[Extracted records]
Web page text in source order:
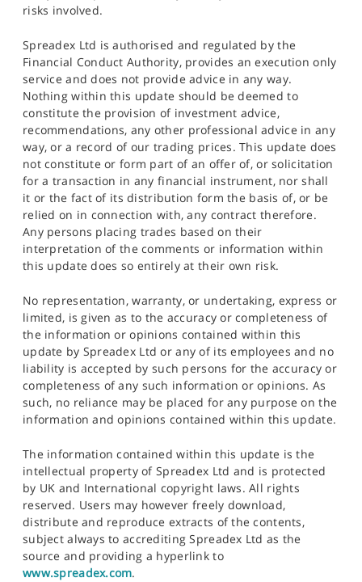
risks involved.
Spreadex Ltd is authorised and regulated by the
Financial Conduct Authority, provides an execution only
service and does not provide advice in any way.
Nothing within this update should be deemed to
constitute the provision of investment advice,
recommendations, any other professional advice in any
way, or a record of our trading prices. This update does
not constitute or form part of an offer of, or solicitation
for a transaction in any financial instrument, nor shall
it or the fact of its distribution form the basis of, or be
relied on in connection with, any contract therefore.
Any persons placing trades based on their
interpretation of the comments or information within
this update does so entirely at their own risk.
No representation, warranty, or undertaking, express or
limited, is given as to the accuracy or completeness of
the information or opinions contained within this
update by Spreadex Ltd or any of its employees and no
liability is accepted by such persons for the accuracy or
completeness of any such information or opinions. As
such, no reliance may be placed for any purpose on the
information and opinions contained within this update.
The information contained within this update is the
intellectual property of Spreadex Ltd and is protected
by UK and International copyright laws. All rights
reserved. Users may however freely download,
distribute and reproduce extracts of the contents,
subject always to accrediting Spreadex Ltd as the
source and providing a hyperlink to
www.spreadex.com.
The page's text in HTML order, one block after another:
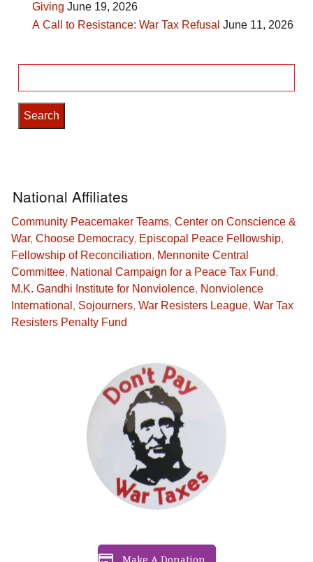
Giving June 19, 2026
A Call to Resistance: War Tax Refusal June 11, 2026
for:
National Affiliates
Community Peacemaker Teams, Center on Conscience &
War, Choose Democracy, Episcopal Peace Fellowship,
Fellowship of Reconciliation, Mennonite Central
Committee, National Campaign for a Peace Tax Fund,
M.K. Gandhi Institute for Nonviolence, Nonviolence
International , Sojourners, War Resisters League, War Tax
Resisters Penalty Fund
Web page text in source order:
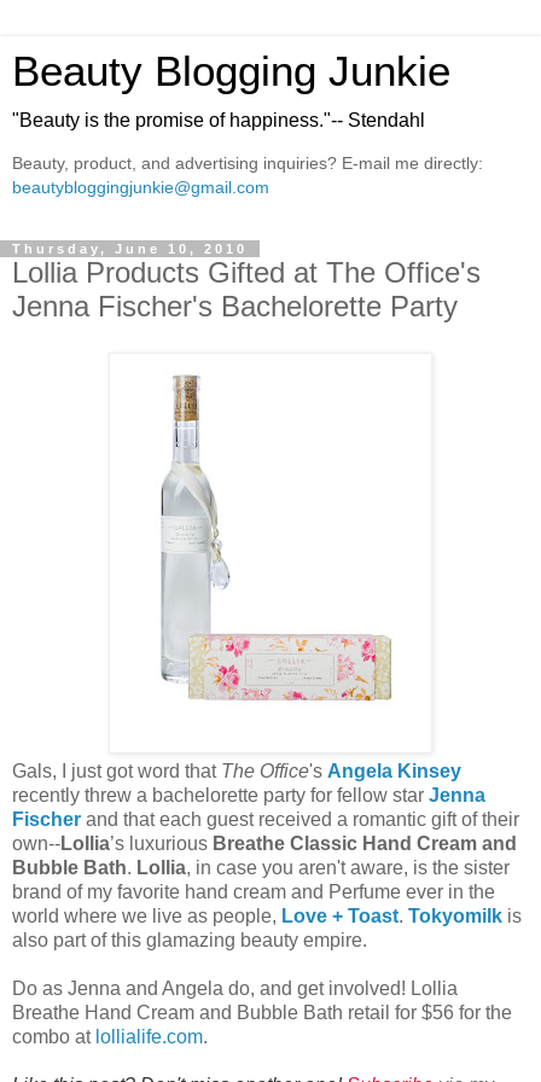
Beauty Blogging Junkie
"Beauty is the promise of happiness."-- Stendahl
Beauty, product, and advertising inquiries? E-mail me directly:
beautybloggingjunkie@gmail.com
Thursday, June 10, 2010
Lollia Products Gifted at The Office's
Jenna Fischer's Bachelorette Party
Gals, I just got word that The Office's Angela Kinsey
recently threw a bachelorette party for fellow star Jenna
Fischer and that each guest received a romantic gift of their
own--Lollia’s luxurious Breathe Classic Hand Cream and
Bubble Bath. Lollia, in case you aren't aware, is the sister
brand of my favorite hand cream and Perfume ever in the
world where we live as people, Love + Toast. Tokyomilk is
also part of this glamazing beauty empire.
Do as Jenna and Angela do, and get involved! Lollia
Breathe Hand Cream and Bubble Bath retail for $56 for the
combo at lollialife.com.
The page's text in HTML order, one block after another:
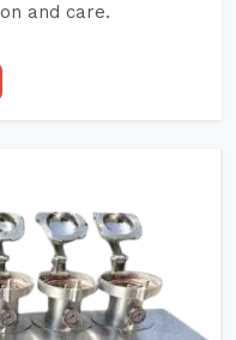
and care.
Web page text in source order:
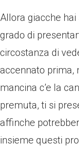
Allora giacche
grado di
circostanza di
accennato prima,
mancina c’e la
premuta, ti si
affinche
insieme questi
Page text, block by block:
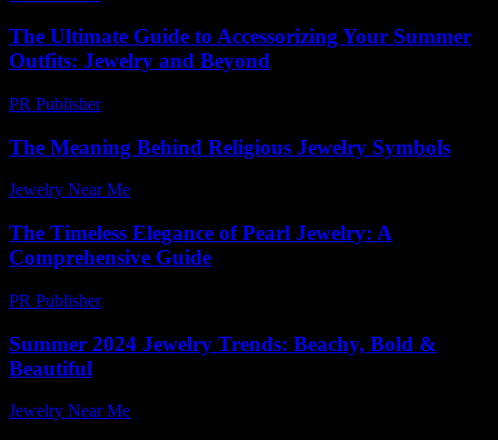
The Ultimate Guide to Accessorizing Your Summer
Outfits: Jewelry and Beyond
PR Publisher-
The Meaning Behind Religious Jewelry Symbols
Jewelry Near Me
The Timeless Elegance of Pearl Jewelry: A
Comprehensive Guide
PR Publisher-
Summer 2024 Jewelry Trends: Beachy, Bold &
Beautiful
Jewelry Near Me
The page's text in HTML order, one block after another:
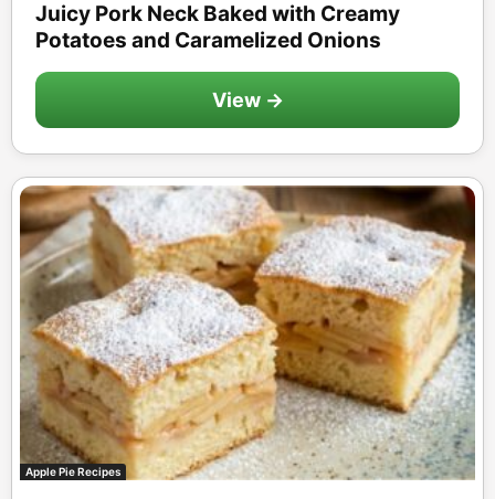
Juicy Pork Neck Baked with Creamy
Potatoes and Caramelized Onions
View →
Apple Pie Recipes
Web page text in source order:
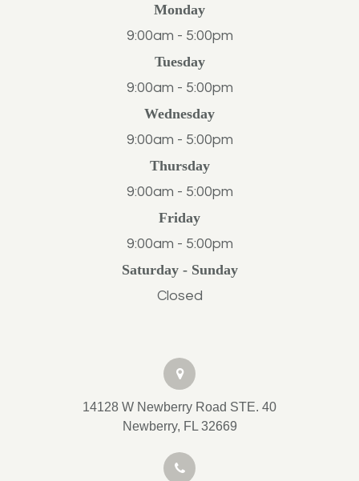
Monday
9:00am - 5:00pm
Tuesday
9:00am - 5:00pm
Wednesday
9:00am - 5:00pm
Thursday
9:00am - 5:00pm
Friday
9:00am - 5:00pm
Saturday - Sunday
Closed
14128 W Newberry Road STE. 40
Newberry, FL 32669
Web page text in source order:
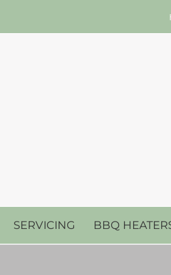
SERVICING BBQ
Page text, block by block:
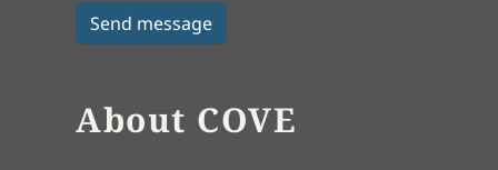
About COVE
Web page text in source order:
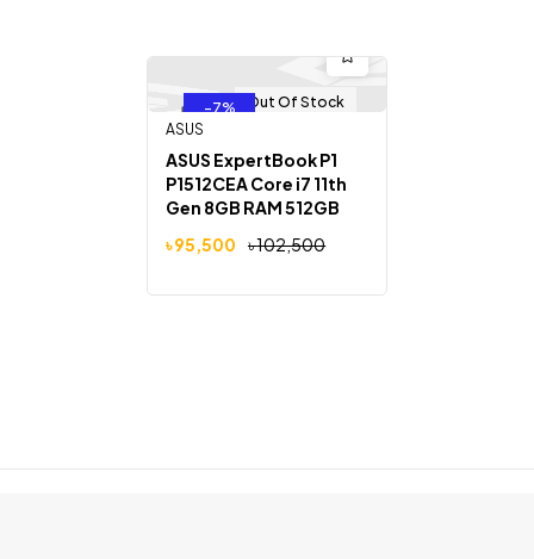
-7%
Out Of Stock
ASUS
ASUS ExpertBook P1
P1512CEA Core i7 11th
Gen 8GB RAM 512GB
Laptop
৳102,500
৳95,500

**PROBLEM TO SOLVE:** State the number of lines in the data above that include the word "Angela", leaving out any other words.

**SOLUTION:** 2